June, 2021 - January, 2022

The First Year Post-Ari

By the time of the Better Collective acquisition in mid-2021, I was Director of Analytics at Action Network, leading a four-person analytics team and a three-person data engineering team across web, app, subscriptions, and affiliate revenue streams. The team covered every major vertical of the business: product analytics, affiliate partner reporting, financial modeling, and the data infrastructure that connected them.

The first months after the acquisition were a trial by fire. Much of our time was spent trying to understand our new European counterparts and integrate analytics processes. Communication challenges were formidable, and without a strong unifying leadership figure, we often found ourselves treading water. The struggle to unify metric definitions alone was surprisingly contentious, and we missed quick wins that should have come from an immediate synthesis of our data.

The most important lesson from this period: strong, aligned leadership is the prerequisite for effective cross-functional collaboration. We had a lot of smart people and no alignment.

What shifted things was a meaningful organizational focus change: from audience metrics to user acquisition. I was deeply involved in facilitating that shift, taking charge of new reporting and analysis to make it real. The result was an intricate user acquisition dashboard that tracked our conversion efforts in real time and guided future strategy.

Consumer Product Analytics Infrastructure

Before I could influence product direction, I needed to understand how users actually moved through the product. I built end-to-end tracking across the web platform and our native iOS and Android apps, connecting event-level user behavior to downstream revenue outcomes.

The Action Network had two distinct revenue streams. The first was subscriptions: monthly and annual plans that gave users access to premium content and picks. These generated predictable recurring revenue, and I modeled LTV using cohort-based churn rates. The second, and far more valuable, was affiliate clicks: when a user clicked a link out to a sportsbook, we earned a placement fee of $150 to $300 per activation. Because a single user could activate on multiple sportsbooks over time, their total affiliate LTV could approach $1,000. That asymmetry shaped everything about how we thought about the product.

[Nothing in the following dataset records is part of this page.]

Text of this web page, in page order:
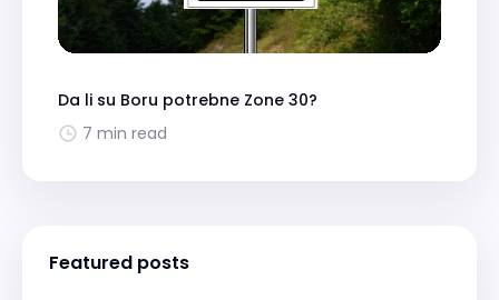
Da li su Boru potrebne Zone 30?
7 min read
Featured posts
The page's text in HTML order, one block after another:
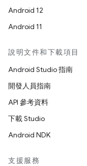
Android 12
Android 11
說明文件和下載項目
Android Studio 指南
開發人員指南
API 參考資料
下載 Studio
Android NDK
支援服務
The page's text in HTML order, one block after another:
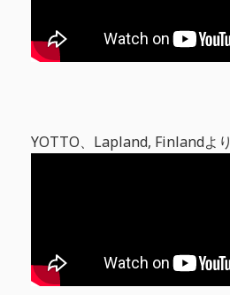
YOTTO、Lapland, Finlandより
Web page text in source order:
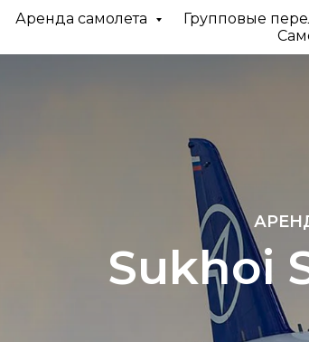
Аренда самолета Групповые
Sukhoi
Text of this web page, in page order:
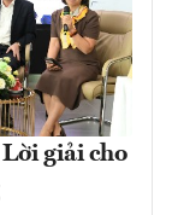
giải cho
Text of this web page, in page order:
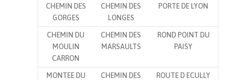
CHEMIN DES
GORGES
CHEMIN DES
LONGES
PORTE DE LYON
CHEMIN DU
MOULIN
CARRON
CHEMIN DES
MARSAULTS
ROND POINT DU
PAISY
MONTEE DU
CHEMIN DES
ROUTE D ECULLY
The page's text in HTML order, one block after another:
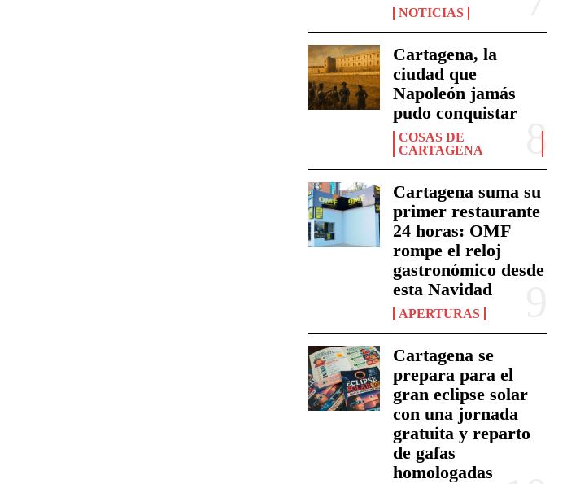
NOTICIAS
Cartagena, la
ciudad que
Napoleón jamás
pudo conquistar
COSAS DE
CARTAGENA
Cartagena suma su
primer restaurante
24 horas: OMF
rompe el reloj
gastronómico desde
esta Navidad
APERTURAS
Cartagena se
prepara para el
gran eclipse solar
con una jornada
gratuita y reparto
de gafas
homologadas
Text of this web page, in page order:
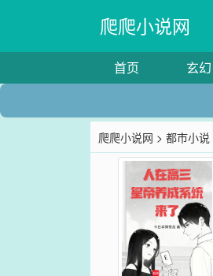
爬爬小说网
首页 玄幻
爬爬小说网 >都市小说
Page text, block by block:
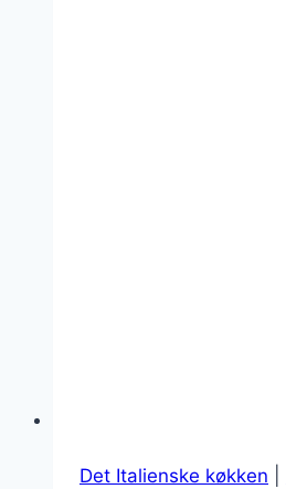
Det Italienske køkken
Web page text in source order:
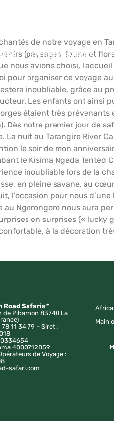
HÉBERGEMENTS
de notre voyage en
(paysages, faune et
nous avions choisi,
pour organiser ce
inoubliable, grâce au
Les enfants ont ainsi
étaient très
Dès notre premier jour de
La nuit au Tarangire River
le soir de mon
le Kisima Ngeda
inoubliable lors de la
en pleine savane, au
l’occasion pour nous
au Ngorongoro nous aura
en surprises (« lucky
à la décoration
Road Safaris™
de Pibarnon 83740 La
11 34 79 – Siret :
4000712859
de Voyage :
safari.com
Main
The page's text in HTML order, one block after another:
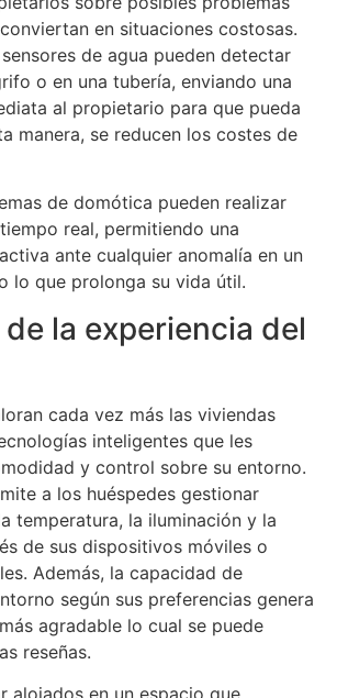
en situaciones costosas.
de agua pueden detectar
o en una tubería, enviando una
al propietario para que pueda
manera, se reducen los costes de
de domótica pueden realizar
real, permitiendo una
ante cualquier anomalía en un
lo que prolonga su vida útil.
la experiencia del
cada vez más las viviendas
inteligentes que les
y control sobre su entorno.
a los huéspedes gestionar
temperatura, la iluminación y la
de sus dispositivos móviles o
Además, la capacidad de
según sus preferencias genera
agradable lo cual se puede
reseñas.
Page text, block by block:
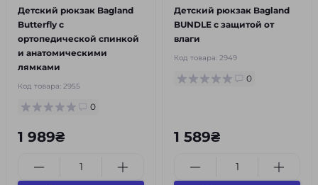
Детский рюкзак Bagland
Butterfly с
ортопедической спинкой
и анатомическими
лямками
Код товара: 2955
0
1 989₴
Детский рюкзак Bagland
BUNDLE с защитой от
влаги
Код товара: 2949
0
1 589₴
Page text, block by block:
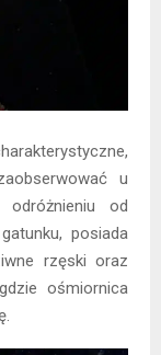
u
od
posiada
rzęski oraz
ośmiornica
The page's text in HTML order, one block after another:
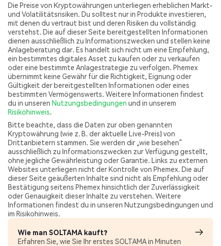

My team built the model that connected in-product behavior to predicted LTV: which actions correlated with eventual subscription, which correlated with affiliate activation, and which predicted nothing. What we found was that the highest-LTV funnel was specific: get a web user to download the app, then get them engaging with editorial content (either from our writers or sportsbook-sponsored pieces), and they were significantly more likely to click an affiliate link within the same or following session. Web users who never downloaded the app had much lower conversion rates regardless of how much content they consumed.

This analysis directly informed product roadmap priorities. We were no longer building features for engagement's sake. Every content feature and onboarding decision was evaluated against its predicted impact on the funnel we had mapped.

Built with: SQL, Redshift, Segment, Google Analytics, Google Data Studio, Tableau, Python, SciKit Learn

The Value Clicks Project

As we shifted from focusing on Monthly Active Users to prioritizing revenue, nearly 40% of the company experienced a significant role change. This hit the content team hardest. Chad, a genuine savant in the sports media space, was completely supportive of the shift, but faced a motivational challenge. His team had previously had a clear view of their direct impact through article readership. With the new focus on conversion further down the funnel, it became difficult for them to see how their work connected to the bottom line.

In collaboration with Chad and his team leads (Katie, Steve, and Andrew), we developed the concept of a "Value Click": examining the subsequent action a user took after reading an article, and asking whether that action was predictive of a future subscription or a sportsbook promotional click. The metric was split by platform and session type, giving the team a granular view of their actual impact on revenue potential.

This became the company's north star metric. Both the content side and the product side aligned their roadmaps around it. We instrumented it in Tableau and Google Data Studio so it was visible to the whole organization on a regular cadence. For me it was the first project of this scope that I ideated and led end-to-end: I had to listen carefully to a large team's needs and deliver something that actually changed how they worked. We also discovered correlated metrics along the way ("articles read per reader" and "cross-sport readers") that had substantial downstream revenue impacts.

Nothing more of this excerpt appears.